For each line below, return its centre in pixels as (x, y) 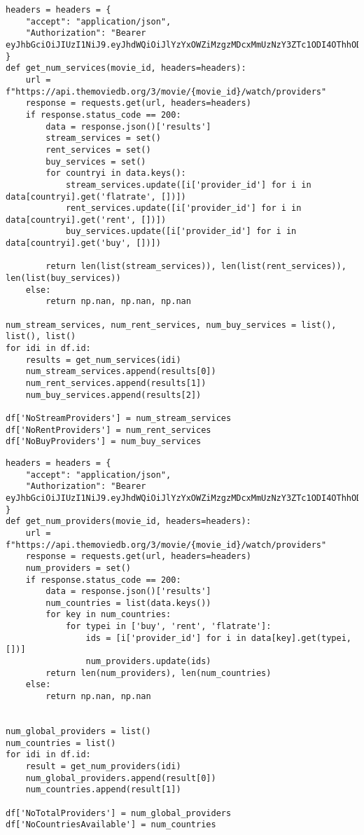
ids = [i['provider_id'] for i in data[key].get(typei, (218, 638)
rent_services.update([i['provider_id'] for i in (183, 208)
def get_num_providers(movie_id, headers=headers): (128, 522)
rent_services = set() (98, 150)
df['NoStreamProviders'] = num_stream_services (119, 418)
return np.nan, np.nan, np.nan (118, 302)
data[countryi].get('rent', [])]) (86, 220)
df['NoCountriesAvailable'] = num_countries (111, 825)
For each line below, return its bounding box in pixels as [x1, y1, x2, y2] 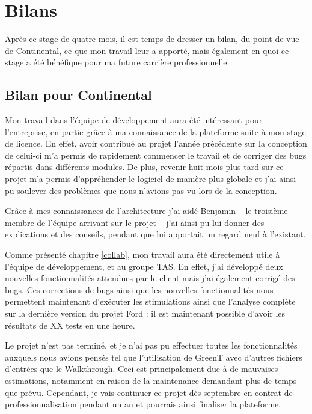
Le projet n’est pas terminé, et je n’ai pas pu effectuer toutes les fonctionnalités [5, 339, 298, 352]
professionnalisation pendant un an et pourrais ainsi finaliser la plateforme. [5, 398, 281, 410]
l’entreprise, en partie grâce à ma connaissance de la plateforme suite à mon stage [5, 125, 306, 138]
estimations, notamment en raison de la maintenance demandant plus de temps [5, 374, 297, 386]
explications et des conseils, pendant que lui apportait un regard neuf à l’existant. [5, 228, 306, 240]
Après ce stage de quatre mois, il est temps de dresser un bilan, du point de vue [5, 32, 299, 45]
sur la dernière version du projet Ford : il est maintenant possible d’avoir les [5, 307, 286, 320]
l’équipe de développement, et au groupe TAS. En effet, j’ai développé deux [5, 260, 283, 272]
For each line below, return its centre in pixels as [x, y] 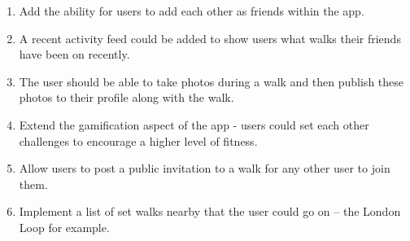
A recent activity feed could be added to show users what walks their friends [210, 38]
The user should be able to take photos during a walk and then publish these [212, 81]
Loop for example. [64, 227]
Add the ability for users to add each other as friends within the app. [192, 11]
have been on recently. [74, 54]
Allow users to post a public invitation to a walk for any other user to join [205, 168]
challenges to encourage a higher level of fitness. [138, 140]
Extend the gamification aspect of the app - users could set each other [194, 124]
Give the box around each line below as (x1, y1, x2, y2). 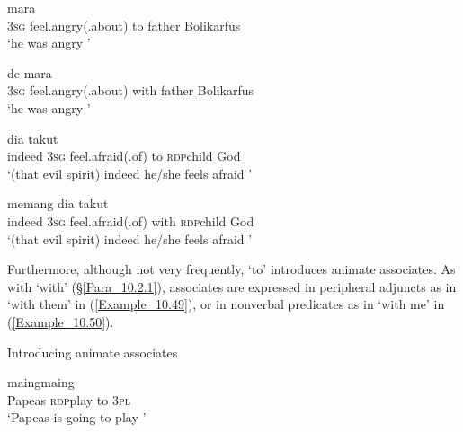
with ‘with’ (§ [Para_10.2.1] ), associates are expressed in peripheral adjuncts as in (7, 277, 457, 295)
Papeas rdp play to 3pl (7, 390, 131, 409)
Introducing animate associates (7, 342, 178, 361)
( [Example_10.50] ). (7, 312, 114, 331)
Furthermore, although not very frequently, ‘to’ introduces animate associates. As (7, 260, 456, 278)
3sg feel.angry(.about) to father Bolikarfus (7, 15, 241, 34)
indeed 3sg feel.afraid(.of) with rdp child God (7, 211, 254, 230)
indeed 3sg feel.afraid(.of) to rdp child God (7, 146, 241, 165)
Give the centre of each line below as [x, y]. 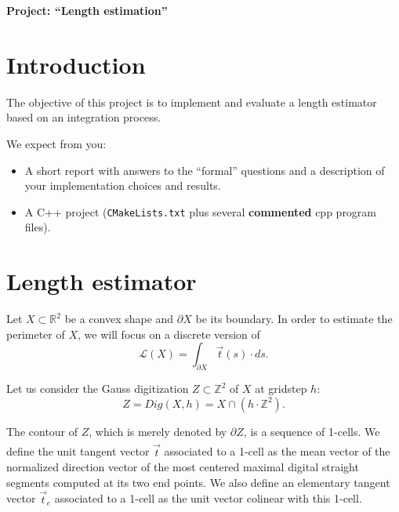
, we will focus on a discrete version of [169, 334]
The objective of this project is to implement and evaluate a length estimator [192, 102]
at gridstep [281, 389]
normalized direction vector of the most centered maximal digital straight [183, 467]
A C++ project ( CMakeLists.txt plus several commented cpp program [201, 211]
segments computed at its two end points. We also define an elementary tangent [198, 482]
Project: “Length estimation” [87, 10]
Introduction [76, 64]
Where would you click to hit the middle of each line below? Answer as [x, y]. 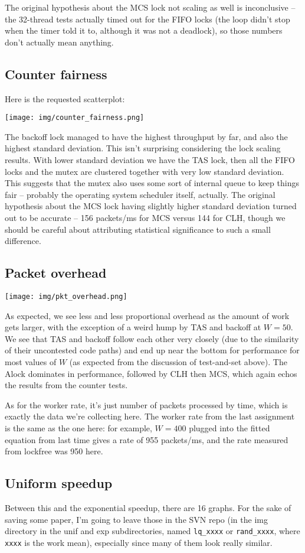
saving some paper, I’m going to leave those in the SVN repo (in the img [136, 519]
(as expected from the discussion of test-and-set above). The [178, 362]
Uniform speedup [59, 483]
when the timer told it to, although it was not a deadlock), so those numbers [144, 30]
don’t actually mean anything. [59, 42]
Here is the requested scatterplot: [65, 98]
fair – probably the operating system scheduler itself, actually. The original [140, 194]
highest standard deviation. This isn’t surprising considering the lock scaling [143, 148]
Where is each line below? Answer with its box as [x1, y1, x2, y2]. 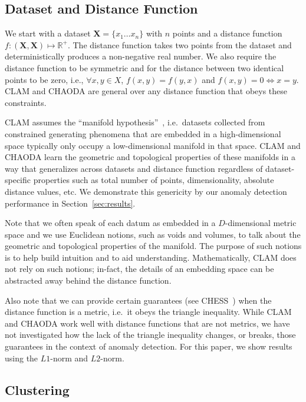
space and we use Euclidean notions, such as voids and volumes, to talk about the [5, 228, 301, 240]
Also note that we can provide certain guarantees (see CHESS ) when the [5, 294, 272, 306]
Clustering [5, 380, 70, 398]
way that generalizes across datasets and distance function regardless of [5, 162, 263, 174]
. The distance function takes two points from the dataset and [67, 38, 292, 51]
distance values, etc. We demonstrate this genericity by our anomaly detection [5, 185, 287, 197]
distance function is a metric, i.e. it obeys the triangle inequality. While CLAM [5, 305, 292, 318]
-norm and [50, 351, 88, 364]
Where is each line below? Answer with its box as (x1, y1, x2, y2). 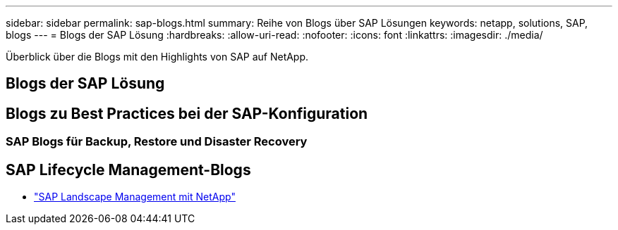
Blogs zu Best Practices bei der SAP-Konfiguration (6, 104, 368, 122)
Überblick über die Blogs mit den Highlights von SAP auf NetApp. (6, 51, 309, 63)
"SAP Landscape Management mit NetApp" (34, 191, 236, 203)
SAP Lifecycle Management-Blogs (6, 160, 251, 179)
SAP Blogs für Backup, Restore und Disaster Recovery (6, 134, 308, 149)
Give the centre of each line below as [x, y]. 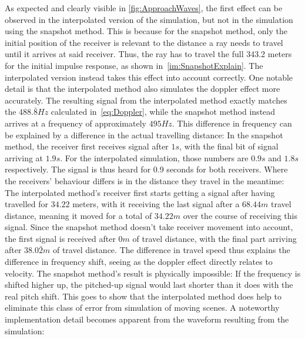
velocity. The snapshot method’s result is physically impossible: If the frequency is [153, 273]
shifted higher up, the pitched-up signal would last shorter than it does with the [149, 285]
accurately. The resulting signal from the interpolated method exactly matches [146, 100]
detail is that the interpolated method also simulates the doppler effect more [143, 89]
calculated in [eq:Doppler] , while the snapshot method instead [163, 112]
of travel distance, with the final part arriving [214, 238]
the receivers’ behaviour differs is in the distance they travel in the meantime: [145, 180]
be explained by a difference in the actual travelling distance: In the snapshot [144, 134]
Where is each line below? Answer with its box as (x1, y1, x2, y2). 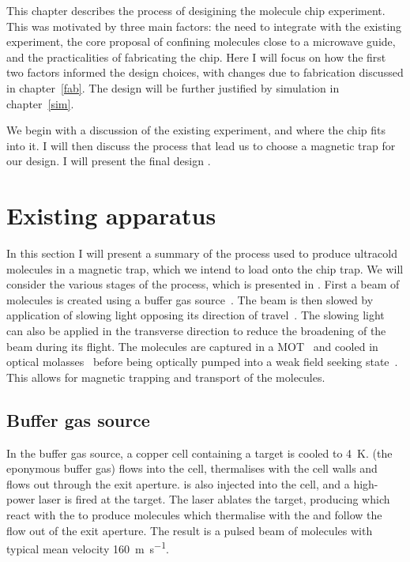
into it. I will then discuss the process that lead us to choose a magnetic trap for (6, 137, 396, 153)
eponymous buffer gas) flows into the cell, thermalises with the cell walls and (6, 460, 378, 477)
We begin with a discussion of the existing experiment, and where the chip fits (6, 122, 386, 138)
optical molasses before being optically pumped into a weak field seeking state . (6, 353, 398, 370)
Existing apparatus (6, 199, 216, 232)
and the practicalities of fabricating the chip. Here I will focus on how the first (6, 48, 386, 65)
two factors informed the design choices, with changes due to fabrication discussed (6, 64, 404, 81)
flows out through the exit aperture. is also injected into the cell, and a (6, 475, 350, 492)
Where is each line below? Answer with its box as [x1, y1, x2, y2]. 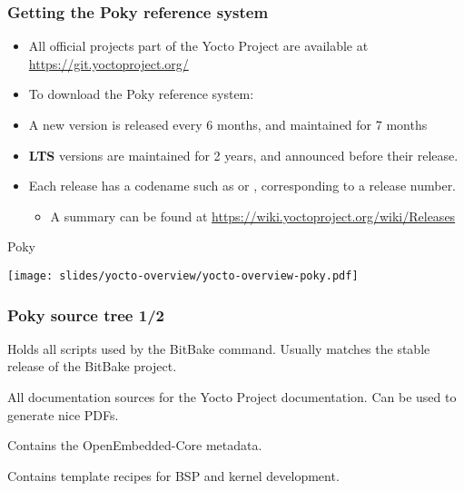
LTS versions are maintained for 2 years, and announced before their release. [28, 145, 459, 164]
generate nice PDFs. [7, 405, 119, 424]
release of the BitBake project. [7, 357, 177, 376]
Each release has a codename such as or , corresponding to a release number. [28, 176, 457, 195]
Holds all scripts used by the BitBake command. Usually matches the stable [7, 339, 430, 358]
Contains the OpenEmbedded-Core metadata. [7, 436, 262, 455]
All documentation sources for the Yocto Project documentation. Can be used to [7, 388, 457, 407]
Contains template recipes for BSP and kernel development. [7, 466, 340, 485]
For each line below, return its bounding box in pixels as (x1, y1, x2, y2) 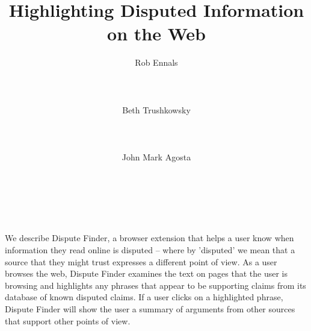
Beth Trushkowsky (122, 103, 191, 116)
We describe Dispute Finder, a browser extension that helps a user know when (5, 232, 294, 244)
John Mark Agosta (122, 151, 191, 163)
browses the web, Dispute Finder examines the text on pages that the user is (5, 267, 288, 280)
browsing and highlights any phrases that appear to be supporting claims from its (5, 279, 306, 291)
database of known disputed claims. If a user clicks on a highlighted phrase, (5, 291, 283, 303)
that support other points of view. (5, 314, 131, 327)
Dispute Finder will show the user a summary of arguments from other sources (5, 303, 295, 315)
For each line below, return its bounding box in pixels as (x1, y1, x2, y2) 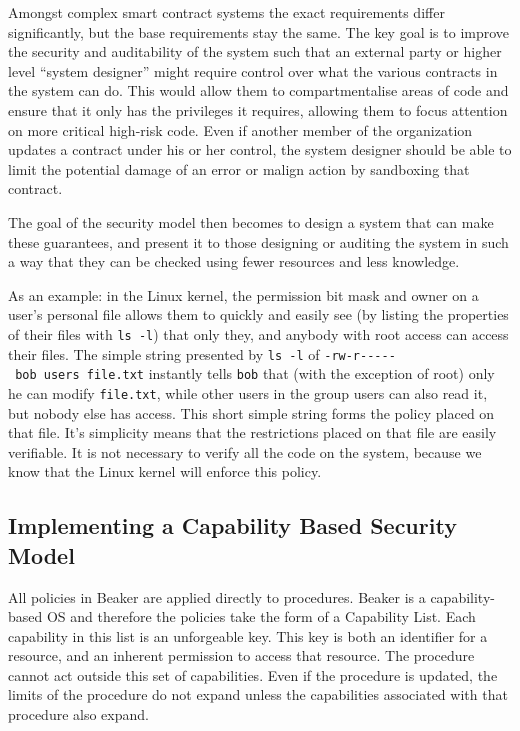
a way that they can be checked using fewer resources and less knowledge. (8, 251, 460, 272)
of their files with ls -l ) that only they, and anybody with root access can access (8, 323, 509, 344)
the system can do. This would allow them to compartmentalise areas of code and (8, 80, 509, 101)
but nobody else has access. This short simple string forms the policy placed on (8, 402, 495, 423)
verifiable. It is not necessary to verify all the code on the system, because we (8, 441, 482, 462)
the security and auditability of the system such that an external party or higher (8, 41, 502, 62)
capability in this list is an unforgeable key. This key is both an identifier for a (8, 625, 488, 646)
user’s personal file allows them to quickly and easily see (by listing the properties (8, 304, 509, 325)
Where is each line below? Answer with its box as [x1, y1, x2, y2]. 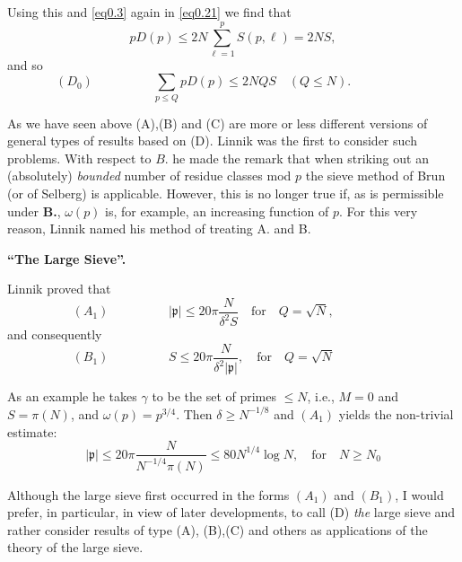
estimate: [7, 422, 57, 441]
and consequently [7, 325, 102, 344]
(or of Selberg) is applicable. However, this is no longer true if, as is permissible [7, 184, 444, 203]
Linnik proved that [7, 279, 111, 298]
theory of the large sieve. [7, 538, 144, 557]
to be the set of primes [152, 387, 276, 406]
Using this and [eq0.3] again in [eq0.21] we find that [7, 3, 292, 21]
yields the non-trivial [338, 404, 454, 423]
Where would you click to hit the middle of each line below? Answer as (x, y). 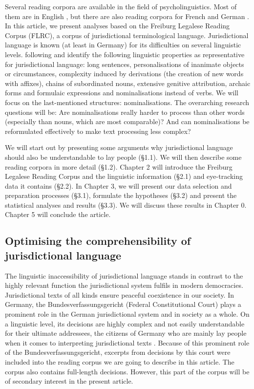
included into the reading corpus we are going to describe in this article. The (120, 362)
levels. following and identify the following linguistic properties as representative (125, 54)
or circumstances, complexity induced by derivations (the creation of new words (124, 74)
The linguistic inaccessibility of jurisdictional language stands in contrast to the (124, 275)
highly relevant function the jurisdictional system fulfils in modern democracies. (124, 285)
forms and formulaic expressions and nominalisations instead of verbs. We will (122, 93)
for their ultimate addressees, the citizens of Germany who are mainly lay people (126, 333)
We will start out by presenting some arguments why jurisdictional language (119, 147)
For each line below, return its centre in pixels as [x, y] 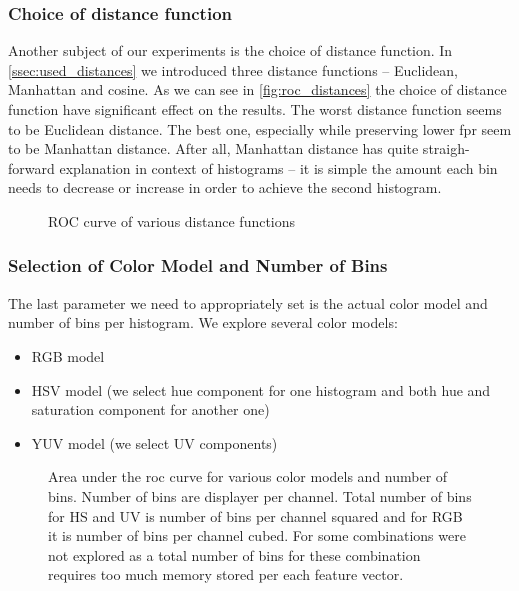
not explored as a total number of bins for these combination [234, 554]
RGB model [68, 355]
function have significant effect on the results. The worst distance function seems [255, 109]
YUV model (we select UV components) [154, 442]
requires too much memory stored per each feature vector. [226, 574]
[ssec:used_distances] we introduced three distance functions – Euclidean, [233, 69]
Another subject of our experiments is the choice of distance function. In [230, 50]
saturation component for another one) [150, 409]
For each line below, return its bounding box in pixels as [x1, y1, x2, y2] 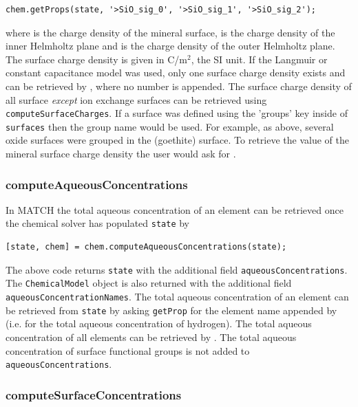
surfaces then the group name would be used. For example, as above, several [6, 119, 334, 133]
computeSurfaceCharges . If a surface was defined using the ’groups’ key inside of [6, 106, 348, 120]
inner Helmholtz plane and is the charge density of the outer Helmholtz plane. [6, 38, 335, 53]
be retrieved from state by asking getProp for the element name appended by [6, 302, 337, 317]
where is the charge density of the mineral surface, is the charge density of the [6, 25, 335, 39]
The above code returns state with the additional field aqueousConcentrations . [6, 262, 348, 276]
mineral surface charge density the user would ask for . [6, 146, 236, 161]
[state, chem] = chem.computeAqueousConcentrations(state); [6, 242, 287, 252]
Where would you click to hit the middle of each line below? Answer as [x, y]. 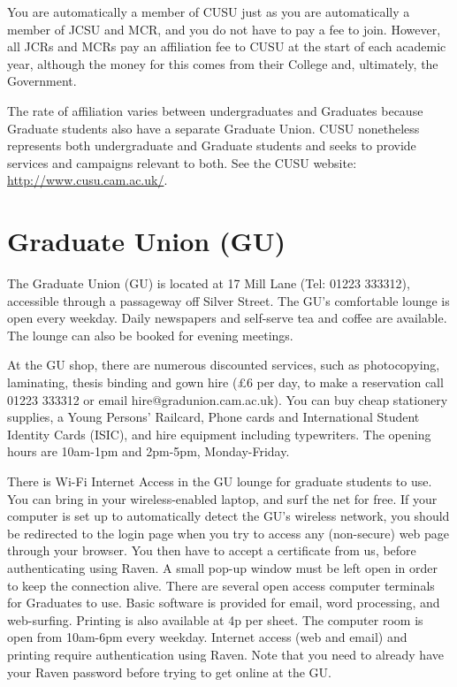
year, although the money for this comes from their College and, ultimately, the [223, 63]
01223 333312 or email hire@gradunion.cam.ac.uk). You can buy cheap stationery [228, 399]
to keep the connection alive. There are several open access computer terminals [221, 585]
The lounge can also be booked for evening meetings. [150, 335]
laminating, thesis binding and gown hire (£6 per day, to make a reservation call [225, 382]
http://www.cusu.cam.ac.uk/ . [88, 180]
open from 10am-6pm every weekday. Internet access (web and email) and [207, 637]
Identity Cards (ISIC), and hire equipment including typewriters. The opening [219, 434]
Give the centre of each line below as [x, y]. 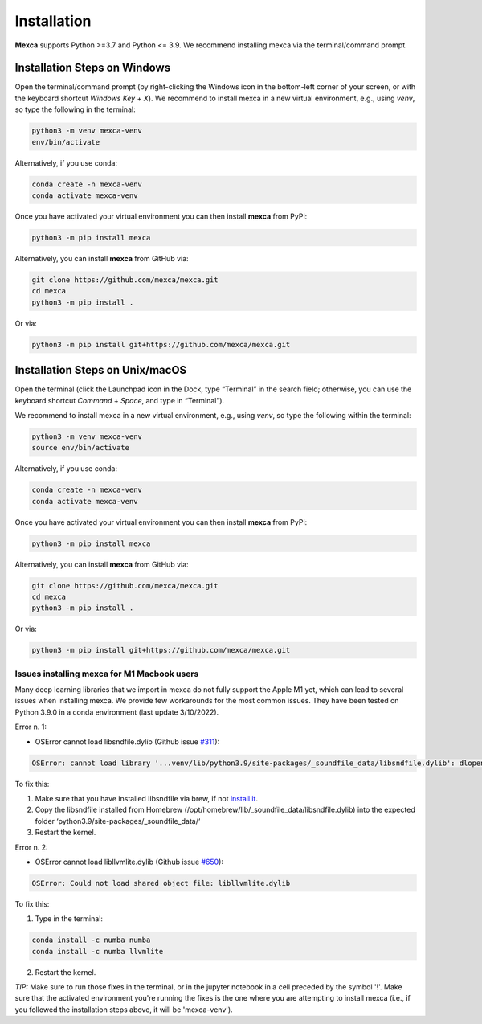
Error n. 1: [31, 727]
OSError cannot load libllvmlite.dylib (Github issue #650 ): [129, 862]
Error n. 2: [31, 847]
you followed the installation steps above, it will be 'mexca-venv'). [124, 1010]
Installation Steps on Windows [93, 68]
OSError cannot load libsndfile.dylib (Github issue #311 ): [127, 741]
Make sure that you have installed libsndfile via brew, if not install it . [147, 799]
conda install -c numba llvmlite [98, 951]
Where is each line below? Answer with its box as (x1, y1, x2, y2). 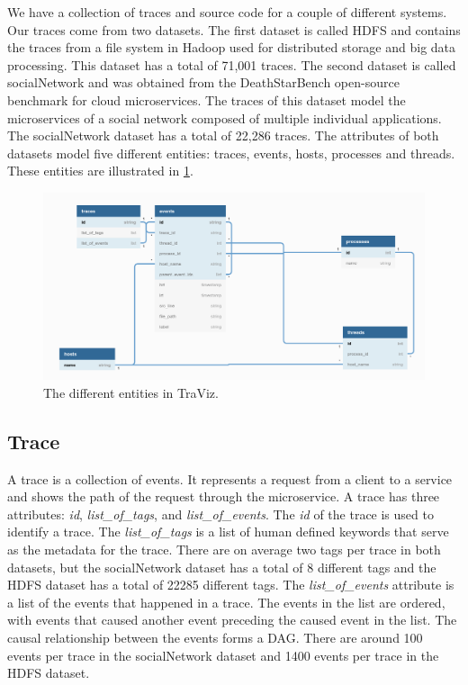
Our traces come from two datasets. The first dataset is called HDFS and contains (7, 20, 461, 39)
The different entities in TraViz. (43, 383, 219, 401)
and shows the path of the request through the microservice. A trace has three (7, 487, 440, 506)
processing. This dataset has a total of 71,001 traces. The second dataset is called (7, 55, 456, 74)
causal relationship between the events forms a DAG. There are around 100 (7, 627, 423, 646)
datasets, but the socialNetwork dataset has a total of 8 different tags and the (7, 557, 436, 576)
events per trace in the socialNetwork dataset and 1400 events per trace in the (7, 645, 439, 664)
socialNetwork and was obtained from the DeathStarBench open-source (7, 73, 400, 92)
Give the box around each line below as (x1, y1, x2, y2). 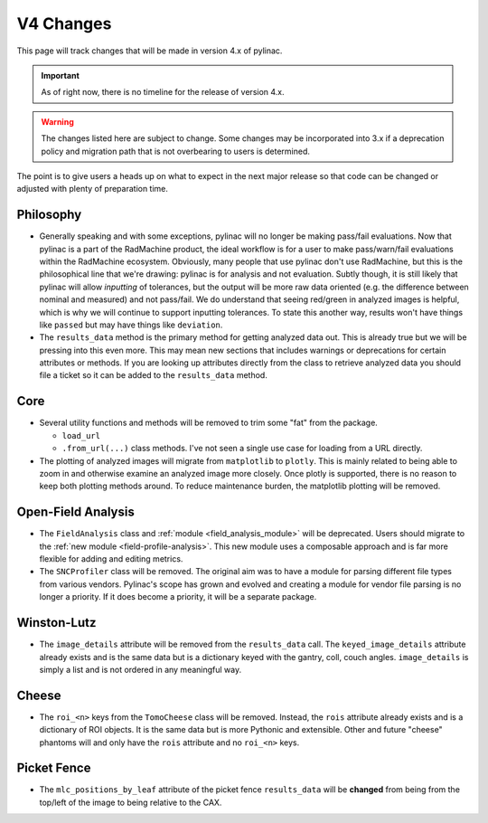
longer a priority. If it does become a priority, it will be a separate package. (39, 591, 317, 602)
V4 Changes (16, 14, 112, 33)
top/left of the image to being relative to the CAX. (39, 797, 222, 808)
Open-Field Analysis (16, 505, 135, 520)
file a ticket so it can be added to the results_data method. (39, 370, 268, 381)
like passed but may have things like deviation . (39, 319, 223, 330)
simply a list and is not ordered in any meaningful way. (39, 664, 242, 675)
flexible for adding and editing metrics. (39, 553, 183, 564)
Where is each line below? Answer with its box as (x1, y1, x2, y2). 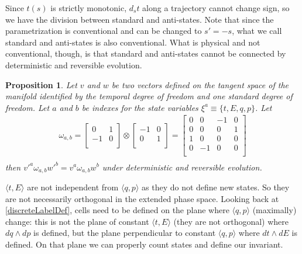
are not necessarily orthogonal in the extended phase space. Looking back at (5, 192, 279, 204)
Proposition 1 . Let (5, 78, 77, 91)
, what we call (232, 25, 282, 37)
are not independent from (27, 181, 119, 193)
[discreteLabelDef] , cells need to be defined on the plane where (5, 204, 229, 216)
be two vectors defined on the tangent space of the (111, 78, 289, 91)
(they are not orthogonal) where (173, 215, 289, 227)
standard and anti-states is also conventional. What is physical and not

+===+

— What to do —
Starting at the line with "ids = [i['provider_id']" and ending at the line with "data[countryi].get('rent', [])]) (86, 220)", print each line of the listing above exactly, with no other lines.

— Output for this task —
ids = [i['provider_id'] for i in data[key].get(typei, (218, 638)
rent_services.update([i['provider_id'] for i in (183, 208)
def get_num_providers(movie_id, headers=headers): (128, 522)
rent_services = set() (98, 150)
df['NoStreamProviders'] = num_stream_services (119, 418)
return np.nan, np.nan, np.nan (118, 302)
data[countryi].get('rent', [])]) (86, 220)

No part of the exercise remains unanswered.